I explained to Carol that I desired a life of simple culture, the kind of life you gave to me, Mama. I suppose I did suggest, a number of times, that she change her way of doing things to conform more to yours, that she attempt to cook the wonderful dishes you always prepared for me...

But, Mama, Carol did not seem to aspire to a life of simple culture. She wanted something shockingly different. I have explained, many a night during these last weeks, at the door of the back bedroom after she had broken down the chair I placed under the knob, how she should act and in what ways she should change. I explained simple culture to her, patiently, Mama, and considerately...

And then, last night at the back bedroom door, she interrupted my careful explanation with such a degradingly scandalous remark about you, my sainted Mama, one that I cannot and will not repeat, that I lost control and reacted automatically. I am not, ordinarily, a violent man, you know that, Mama, something simply snapped and that is the reason she is now in the back bedroom with the air conditioning turned high, and I need you, Mama, with the desperation of a lost and lonely son.

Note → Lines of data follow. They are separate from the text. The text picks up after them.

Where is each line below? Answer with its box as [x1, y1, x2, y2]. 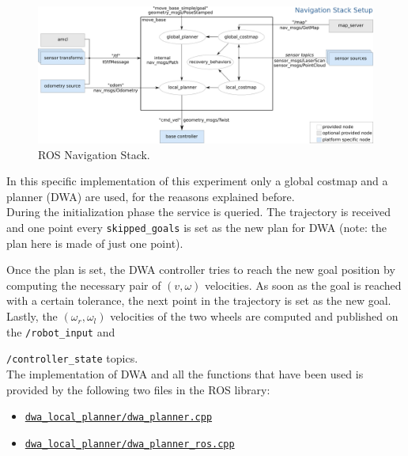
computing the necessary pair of [6, 276, 161, 293]
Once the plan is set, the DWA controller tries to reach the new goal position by [6, 261, 395, 278]
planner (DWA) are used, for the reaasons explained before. [6, 188, 295, 204]
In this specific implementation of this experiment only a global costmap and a [6, 173, 388, 189]
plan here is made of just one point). [6, 234, 183, 251]
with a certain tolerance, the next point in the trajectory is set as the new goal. [6, 292, 391, 309]
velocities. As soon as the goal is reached [205, 276, 402, 293]
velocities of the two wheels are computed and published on [110, 308, 399, 325]
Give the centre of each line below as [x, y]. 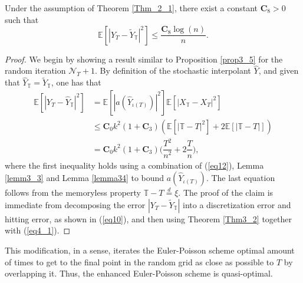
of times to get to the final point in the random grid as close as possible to [139, 261]
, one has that [76, 82]
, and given [279, 70]
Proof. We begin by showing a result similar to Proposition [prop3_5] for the [144, 59]
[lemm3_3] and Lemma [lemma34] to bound [85, 178]
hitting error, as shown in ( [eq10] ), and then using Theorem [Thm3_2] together [148, 218]
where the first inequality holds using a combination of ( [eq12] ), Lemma [134, 165]
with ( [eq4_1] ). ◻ [38, 230]
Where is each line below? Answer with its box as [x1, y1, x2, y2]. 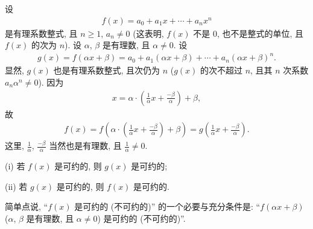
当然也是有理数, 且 [49, 139, 122, 152]
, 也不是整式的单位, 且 [217, 27, 304, 39]
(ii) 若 [5, 180, 28, 192]
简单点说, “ [5, 200, 48, 213]
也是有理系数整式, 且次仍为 [53, 64, 160, 77]
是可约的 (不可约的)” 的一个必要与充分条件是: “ [74, 200, 261, 213]
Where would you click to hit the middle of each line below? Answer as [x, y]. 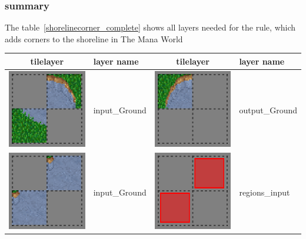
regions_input [265, 192]
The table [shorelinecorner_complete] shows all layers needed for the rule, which [150, 27]
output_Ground [268, 110]
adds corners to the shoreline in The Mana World [94, 38]
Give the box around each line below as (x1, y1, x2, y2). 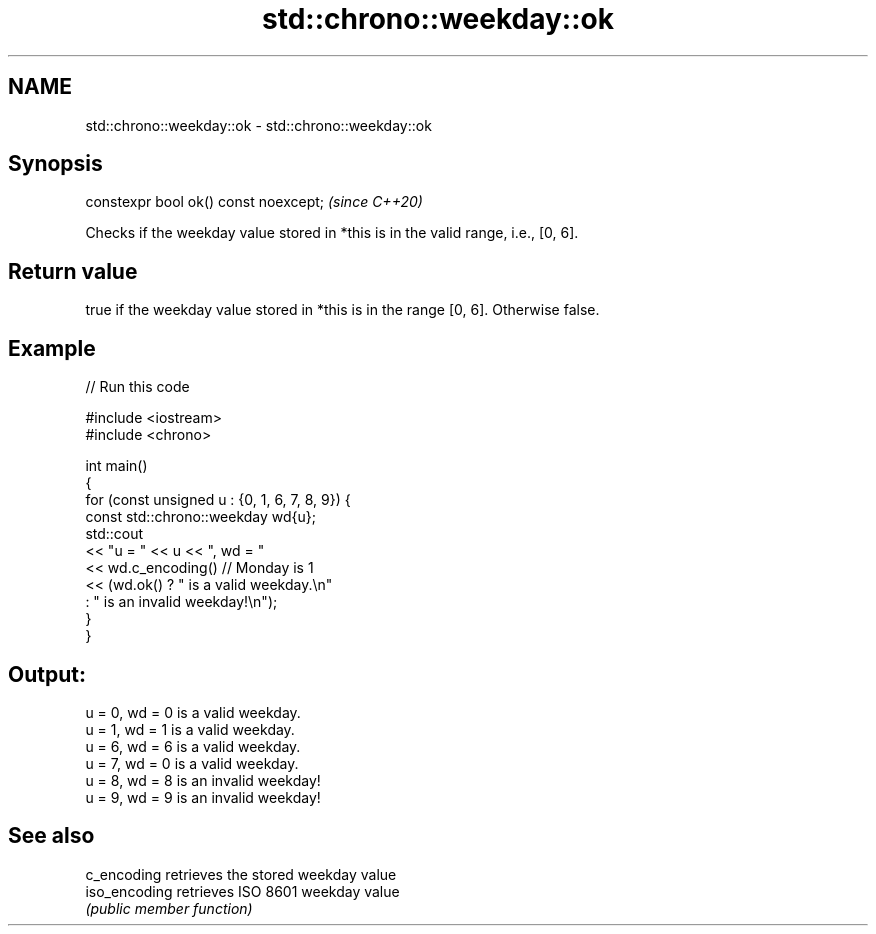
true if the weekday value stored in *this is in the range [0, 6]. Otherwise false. (85, 301, 600, 319)
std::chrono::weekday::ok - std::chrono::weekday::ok (85, 116, 432, 134)
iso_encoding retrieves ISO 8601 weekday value (85, 882, 400, 900)
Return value (8, 258, 138, 284)
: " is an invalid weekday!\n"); (85, 593, 278, 611)
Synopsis (8, 151, 103, 177)
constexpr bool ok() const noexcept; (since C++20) (85, 193, 423, 211)
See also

Now here is what I want you to do, Mama, as soon as you receive this letter, I want and hope that you will take a plane out here to me so that you can decide what we must do about Carol. I will be right here in Carol’s house, for this is my summer vacation from the office and it is very hot, but with the air conditioning turned high in the back bedroom, I am sure Carol will keep. I haven’t looked in there to see, of course. I am waiting for you.

As soon as I finish this letter, I shall take it out to the corner box and airmail it to you. When you arrive at the airport here, Mama, you can get a cab and direct the cab driver to the address on the corner of this envelope. Those cab drivers can find anything, and as you know, from what I have written you, freeway driving shatters me — but even so, Mama, I would gladly meet you at the airport except that I must stay here. Someone must be here constantly — you understand that — it is not that my loyalties are divided, they are not.

Mama, I am terribly lonely. All I want out of life is to return home with you — after, of course, you have decided what it is we are to do with Carol.

Mama, even if you did tell me not to write to you once I was gone after choosing to leave your room and board... those were your very words, Mama... still, I have started many letters to you. This one I am finishing and this one I must send.

Now, Mama, you know about taking the plane and getting the cab and coming out here to the return address on the envelope. I do hope you will come, Mama, because I will be waiting here with the air conditioning turned high in the back bedroom.